### Source material

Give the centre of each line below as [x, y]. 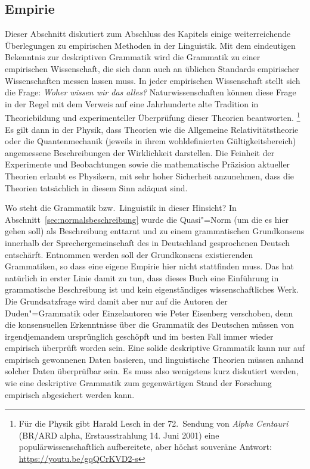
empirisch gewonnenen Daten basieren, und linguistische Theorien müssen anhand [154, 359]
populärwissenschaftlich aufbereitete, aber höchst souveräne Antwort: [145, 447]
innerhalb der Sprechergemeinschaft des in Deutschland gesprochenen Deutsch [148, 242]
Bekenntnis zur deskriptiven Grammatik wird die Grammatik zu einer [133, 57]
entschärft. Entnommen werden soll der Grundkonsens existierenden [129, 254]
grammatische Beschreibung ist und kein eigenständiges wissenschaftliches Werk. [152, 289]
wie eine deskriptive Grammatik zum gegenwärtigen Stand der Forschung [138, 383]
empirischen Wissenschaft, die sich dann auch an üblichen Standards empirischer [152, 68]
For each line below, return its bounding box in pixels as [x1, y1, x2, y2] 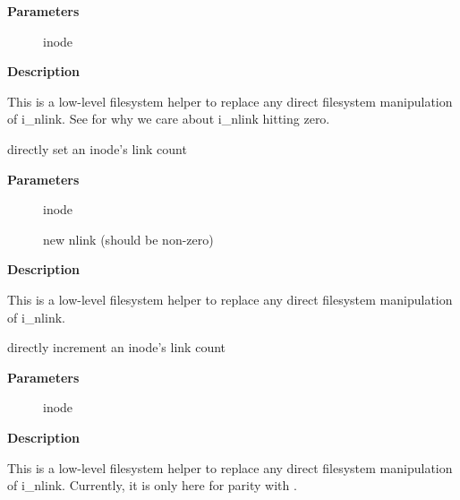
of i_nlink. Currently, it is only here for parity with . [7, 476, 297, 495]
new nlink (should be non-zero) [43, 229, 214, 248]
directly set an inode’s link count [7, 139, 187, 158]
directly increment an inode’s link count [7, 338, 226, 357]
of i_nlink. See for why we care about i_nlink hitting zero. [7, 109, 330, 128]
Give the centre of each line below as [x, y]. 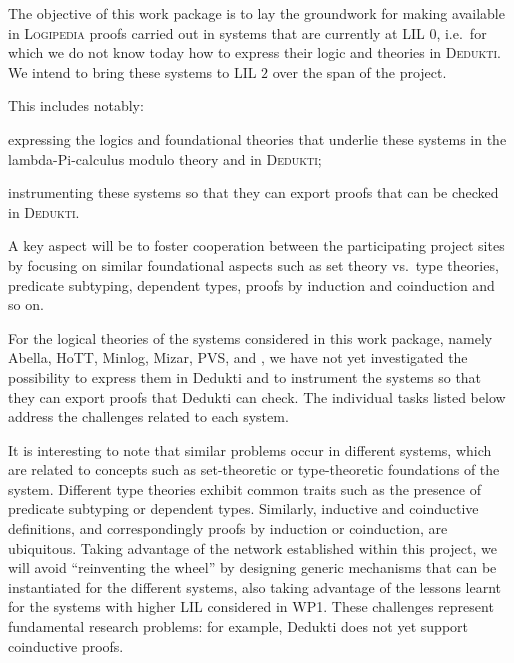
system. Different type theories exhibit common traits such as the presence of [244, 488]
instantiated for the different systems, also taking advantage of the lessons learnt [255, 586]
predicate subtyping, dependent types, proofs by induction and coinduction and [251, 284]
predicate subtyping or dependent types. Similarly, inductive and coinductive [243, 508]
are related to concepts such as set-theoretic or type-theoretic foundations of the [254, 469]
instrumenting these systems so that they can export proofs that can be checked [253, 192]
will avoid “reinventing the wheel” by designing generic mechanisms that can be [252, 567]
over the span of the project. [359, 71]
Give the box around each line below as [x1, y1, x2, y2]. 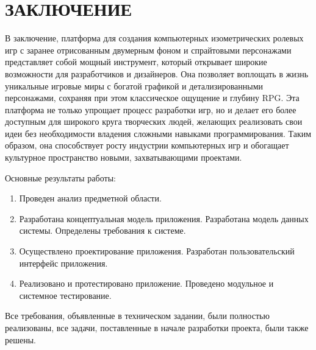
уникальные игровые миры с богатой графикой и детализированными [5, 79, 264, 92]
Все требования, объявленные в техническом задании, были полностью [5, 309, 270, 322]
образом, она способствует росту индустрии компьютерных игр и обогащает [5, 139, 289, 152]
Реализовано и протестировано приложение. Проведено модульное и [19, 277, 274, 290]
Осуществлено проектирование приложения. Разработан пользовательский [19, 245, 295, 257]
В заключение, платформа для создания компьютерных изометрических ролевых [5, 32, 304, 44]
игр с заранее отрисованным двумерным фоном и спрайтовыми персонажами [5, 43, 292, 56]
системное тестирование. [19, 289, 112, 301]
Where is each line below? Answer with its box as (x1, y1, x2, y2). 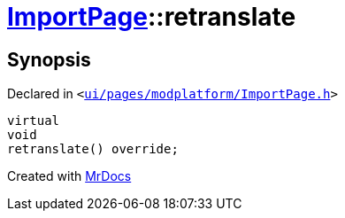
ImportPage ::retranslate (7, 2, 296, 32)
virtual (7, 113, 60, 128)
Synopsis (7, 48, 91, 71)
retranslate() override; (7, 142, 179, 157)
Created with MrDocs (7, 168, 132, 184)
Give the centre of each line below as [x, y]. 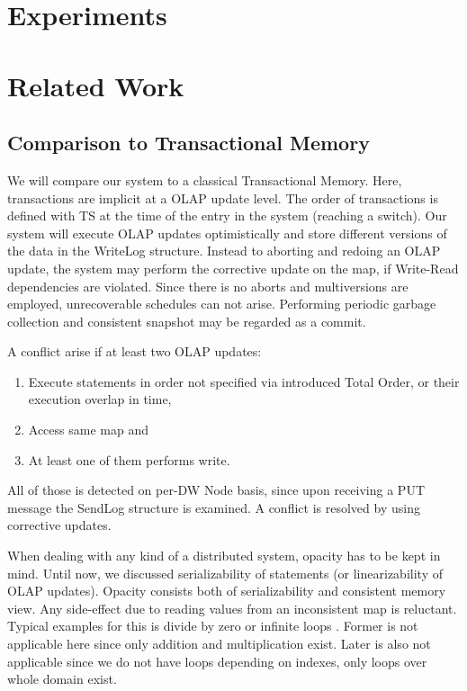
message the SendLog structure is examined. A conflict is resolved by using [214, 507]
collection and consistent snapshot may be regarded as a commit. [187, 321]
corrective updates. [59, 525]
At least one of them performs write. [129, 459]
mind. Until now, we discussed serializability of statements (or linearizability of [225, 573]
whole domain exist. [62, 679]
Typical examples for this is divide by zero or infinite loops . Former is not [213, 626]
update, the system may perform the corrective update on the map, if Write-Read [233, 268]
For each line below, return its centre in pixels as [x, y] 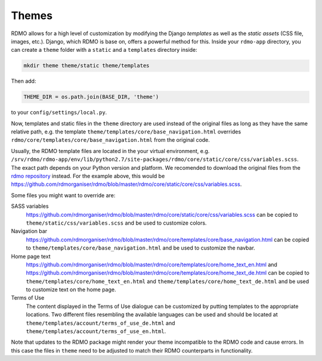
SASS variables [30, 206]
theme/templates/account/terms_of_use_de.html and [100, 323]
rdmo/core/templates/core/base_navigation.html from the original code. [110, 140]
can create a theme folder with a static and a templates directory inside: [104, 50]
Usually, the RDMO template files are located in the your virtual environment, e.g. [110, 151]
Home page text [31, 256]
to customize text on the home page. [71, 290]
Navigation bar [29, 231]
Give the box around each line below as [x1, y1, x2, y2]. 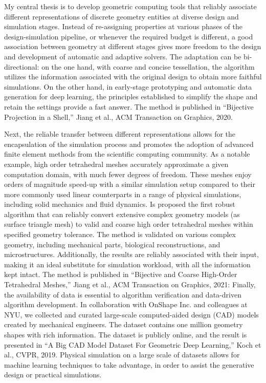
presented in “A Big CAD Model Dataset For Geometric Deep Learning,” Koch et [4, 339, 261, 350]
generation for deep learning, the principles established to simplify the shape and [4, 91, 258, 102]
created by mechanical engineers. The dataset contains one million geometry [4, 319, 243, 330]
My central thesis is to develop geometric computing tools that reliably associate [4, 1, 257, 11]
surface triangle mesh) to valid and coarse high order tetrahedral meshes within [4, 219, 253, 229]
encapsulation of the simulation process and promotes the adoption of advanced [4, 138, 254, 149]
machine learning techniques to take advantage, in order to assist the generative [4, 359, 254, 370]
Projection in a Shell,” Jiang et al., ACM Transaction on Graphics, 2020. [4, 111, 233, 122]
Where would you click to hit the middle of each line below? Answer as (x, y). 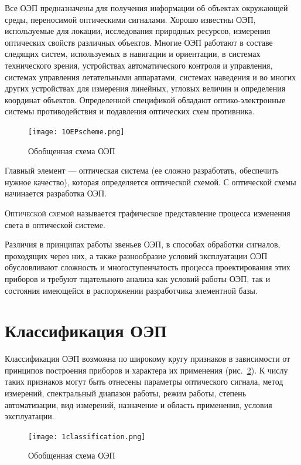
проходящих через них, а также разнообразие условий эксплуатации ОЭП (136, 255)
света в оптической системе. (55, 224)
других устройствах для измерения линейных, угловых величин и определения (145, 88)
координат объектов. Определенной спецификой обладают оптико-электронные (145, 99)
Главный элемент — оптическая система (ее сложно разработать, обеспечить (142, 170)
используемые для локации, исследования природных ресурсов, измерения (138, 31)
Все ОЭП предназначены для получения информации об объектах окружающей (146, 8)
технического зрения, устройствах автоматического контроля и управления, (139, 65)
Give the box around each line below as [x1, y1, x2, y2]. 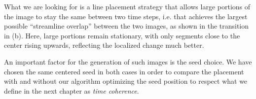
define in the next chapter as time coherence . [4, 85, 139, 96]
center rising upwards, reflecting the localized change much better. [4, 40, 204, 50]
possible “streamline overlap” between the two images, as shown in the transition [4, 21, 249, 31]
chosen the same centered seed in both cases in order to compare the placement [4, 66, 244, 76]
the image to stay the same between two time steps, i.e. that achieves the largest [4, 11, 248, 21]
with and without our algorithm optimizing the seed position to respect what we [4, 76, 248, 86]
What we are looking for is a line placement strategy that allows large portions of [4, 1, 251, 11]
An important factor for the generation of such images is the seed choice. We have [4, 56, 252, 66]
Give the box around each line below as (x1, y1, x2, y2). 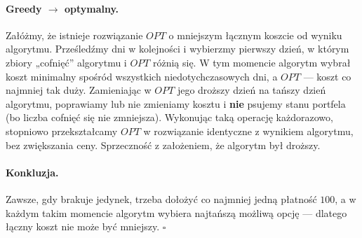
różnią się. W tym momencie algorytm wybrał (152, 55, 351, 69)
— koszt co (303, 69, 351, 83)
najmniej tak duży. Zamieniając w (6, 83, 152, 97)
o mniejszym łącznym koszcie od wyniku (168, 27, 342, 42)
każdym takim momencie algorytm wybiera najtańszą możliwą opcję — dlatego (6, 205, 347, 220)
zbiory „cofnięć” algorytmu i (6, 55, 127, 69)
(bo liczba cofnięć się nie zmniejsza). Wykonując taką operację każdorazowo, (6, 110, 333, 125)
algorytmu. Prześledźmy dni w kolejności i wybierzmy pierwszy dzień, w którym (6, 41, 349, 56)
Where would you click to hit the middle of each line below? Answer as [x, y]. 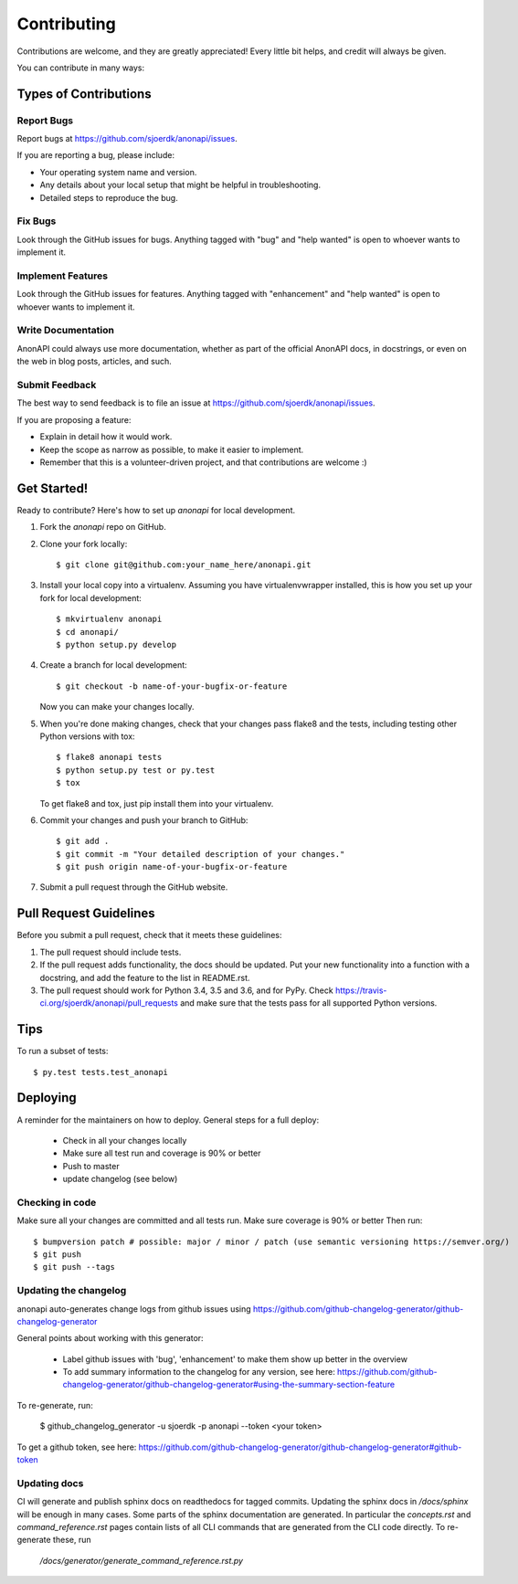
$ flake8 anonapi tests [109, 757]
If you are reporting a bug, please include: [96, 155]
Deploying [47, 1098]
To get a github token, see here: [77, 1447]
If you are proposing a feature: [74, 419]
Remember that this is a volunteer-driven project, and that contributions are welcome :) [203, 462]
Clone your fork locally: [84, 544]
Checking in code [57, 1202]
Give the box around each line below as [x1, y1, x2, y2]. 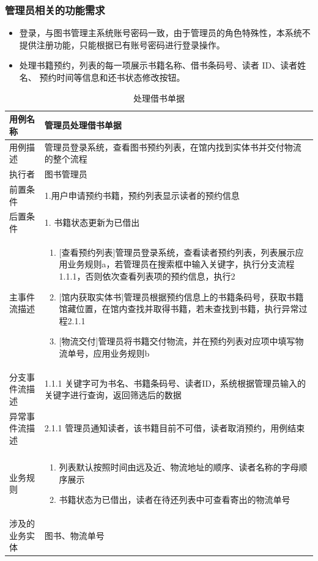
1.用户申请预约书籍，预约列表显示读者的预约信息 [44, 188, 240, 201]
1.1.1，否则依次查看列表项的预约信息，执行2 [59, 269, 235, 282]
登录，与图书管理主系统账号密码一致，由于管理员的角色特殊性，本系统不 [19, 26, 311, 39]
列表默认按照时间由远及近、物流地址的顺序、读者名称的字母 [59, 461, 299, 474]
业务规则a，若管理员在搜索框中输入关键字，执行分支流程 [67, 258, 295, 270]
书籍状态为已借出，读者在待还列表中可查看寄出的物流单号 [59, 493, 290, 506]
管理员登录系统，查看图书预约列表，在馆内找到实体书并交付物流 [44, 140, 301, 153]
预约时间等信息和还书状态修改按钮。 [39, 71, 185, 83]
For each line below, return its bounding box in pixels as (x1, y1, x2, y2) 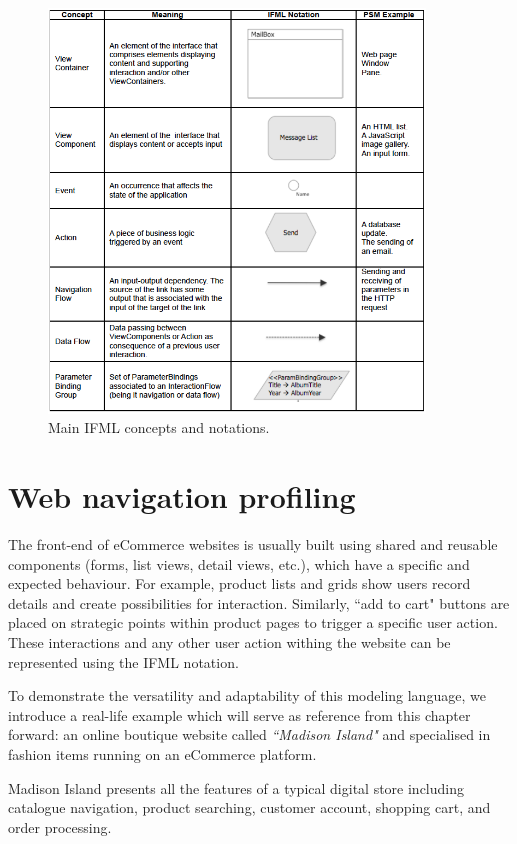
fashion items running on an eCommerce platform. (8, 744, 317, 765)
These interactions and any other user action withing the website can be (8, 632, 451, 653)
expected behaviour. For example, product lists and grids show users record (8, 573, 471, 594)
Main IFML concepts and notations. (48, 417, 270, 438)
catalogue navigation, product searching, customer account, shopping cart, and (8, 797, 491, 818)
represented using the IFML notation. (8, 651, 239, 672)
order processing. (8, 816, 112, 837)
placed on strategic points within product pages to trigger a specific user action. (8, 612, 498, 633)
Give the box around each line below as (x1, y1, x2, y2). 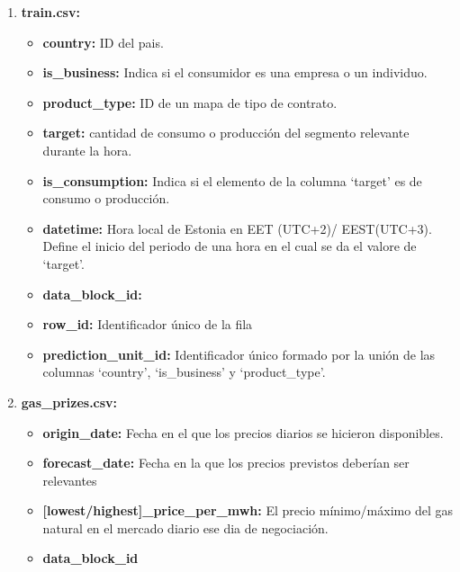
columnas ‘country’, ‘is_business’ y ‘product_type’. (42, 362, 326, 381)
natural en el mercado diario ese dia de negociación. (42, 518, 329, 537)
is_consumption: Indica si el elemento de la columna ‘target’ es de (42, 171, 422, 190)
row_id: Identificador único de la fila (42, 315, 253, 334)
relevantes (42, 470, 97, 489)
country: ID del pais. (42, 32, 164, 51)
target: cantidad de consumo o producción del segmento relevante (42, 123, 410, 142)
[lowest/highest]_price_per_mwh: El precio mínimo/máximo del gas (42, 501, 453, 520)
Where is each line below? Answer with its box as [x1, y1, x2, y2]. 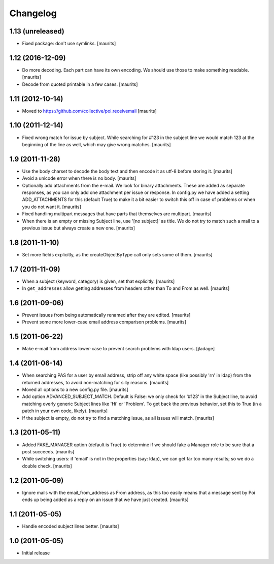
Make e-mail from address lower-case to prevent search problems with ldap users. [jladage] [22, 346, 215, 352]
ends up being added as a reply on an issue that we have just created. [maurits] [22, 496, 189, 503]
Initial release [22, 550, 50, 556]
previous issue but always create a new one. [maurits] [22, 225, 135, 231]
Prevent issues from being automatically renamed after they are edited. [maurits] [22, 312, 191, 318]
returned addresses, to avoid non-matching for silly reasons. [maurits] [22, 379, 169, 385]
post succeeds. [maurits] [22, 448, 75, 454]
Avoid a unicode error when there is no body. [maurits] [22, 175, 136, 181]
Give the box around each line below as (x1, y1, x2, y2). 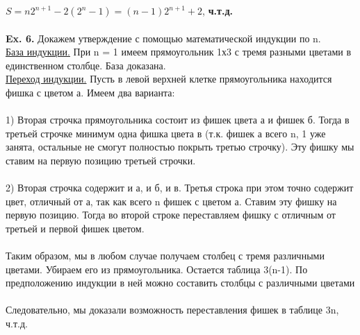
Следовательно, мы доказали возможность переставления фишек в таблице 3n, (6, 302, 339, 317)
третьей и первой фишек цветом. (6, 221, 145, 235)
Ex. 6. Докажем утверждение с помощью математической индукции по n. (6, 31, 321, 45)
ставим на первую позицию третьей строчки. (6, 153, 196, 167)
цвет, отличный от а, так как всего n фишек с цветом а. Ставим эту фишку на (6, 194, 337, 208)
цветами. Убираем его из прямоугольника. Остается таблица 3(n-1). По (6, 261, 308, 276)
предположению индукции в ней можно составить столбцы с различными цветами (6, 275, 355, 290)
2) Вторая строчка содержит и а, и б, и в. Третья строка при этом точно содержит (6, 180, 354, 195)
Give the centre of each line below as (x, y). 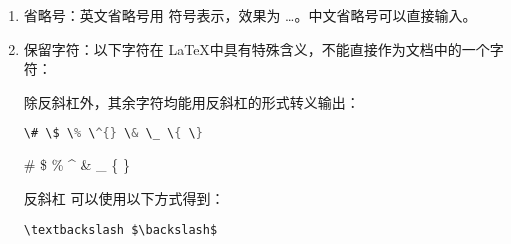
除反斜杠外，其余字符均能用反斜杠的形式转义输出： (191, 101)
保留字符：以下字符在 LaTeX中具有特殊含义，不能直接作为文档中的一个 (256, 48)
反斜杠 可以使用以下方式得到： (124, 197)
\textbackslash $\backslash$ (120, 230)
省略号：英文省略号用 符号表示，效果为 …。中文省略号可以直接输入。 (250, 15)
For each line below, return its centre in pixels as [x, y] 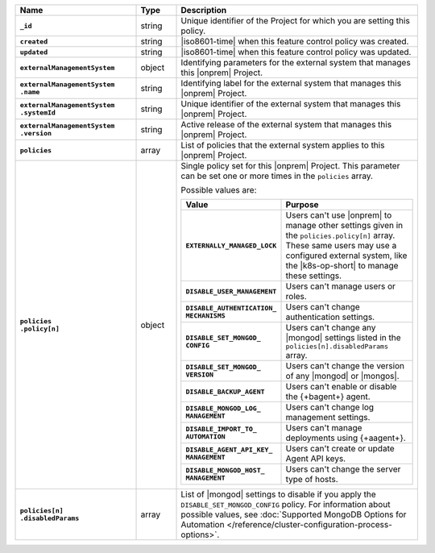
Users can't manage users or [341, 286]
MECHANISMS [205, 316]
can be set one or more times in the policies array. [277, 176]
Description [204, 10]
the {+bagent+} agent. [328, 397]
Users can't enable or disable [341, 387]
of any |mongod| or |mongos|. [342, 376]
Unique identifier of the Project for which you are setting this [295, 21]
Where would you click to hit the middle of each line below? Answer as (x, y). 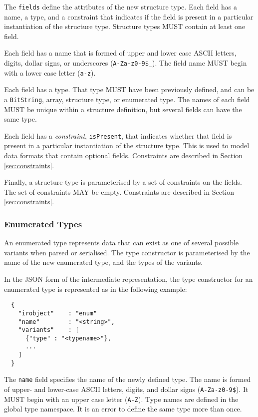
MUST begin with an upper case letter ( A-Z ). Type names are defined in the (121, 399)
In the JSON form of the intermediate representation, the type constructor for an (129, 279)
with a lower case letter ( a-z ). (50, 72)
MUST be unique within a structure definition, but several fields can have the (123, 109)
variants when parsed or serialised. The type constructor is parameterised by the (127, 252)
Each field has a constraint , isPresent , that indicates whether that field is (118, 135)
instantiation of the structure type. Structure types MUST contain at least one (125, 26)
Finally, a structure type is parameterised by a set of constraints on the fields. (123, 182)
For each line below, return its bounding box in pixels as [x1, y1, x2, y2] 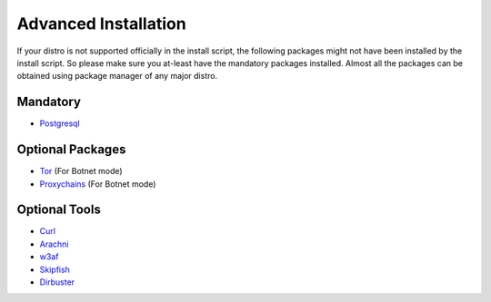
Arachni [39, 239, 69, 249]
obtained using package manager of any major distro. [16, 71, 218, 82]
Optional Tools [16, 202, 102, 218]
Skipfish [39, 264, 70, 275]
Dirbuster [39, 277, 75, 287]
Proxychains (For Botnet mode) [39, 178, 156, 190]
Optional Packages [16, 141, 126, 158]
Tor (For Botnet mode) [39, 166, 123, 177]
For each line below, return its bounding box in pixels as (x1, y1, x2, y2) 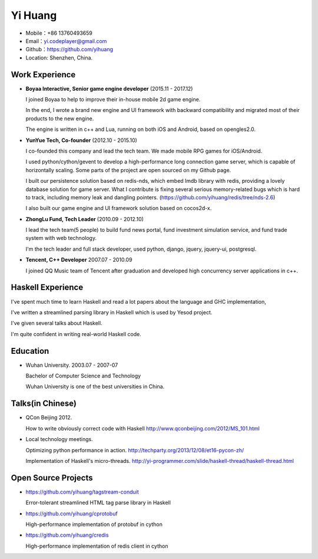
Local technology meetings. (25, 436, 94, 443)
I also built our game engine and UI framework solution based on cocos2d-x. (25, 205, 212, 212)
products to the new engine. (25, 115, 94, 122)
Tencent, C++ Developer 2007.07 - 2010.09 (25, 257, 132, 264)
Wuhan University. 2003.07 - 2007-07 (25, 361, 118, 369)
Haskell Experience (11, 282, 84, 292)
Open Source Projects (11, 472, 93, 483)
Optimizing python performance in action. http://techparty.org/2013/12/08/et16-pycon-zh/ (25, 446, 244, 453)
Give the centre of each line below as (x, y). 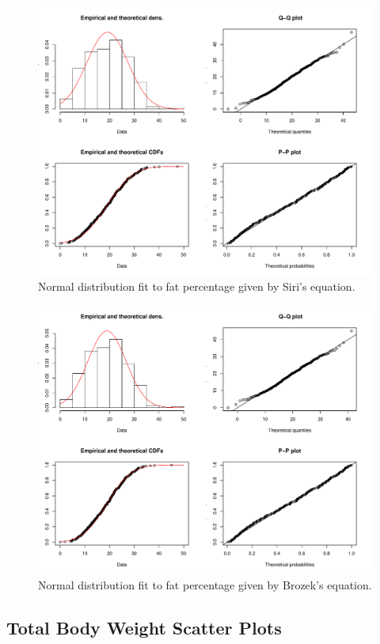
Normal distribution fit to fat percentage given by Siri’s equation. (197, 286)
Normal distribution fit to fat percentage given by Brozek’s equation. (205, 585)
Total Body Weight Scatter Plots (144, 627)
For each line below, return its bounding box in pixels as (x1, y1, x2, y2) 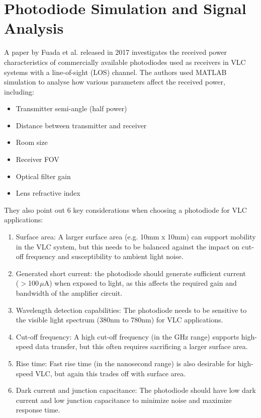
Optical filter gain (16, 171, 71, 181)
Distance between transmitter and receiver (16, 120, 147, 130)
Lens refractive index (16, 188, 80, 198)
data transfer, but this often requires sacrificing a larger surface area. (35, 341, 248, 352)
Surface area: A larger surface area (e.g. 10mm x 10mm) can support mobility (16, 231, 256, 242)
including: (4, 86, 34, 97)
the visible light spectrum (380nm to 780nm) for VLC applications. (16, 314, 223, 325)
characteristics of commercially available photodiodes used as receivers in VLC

### Aim of the task
What is needed is an exact copy of the lines above, from the one holding "2) Вторая строчка" down to the one holding "省略号：英文省略号用 符号表示，效果为 …。中文省略号可以直接输入。 (250, 15)", with those two included and the pictures left out.

### Solution for this task
2) Вторая строчка содержит и а, и б, и в. Третья строка при этом точно содержит (6, 180, 354, 195)
Give the centre of each line below as (x, y). 
除反斜杠外，其余字符均能用反斜杠的形式转义输出： (191, 101)
保留字符：以下字符在 LaTeX中具有特殊含义，不能直接作为文档中的一个 (256, 48)
反斜杠 可以使用以下方式得到： (124, 197)
\textbackslash $\backslash$ (120, 230)
省略号：英文省略号用 符号表示，效果为 …。中文省略号可以直接输入。 (250, 15)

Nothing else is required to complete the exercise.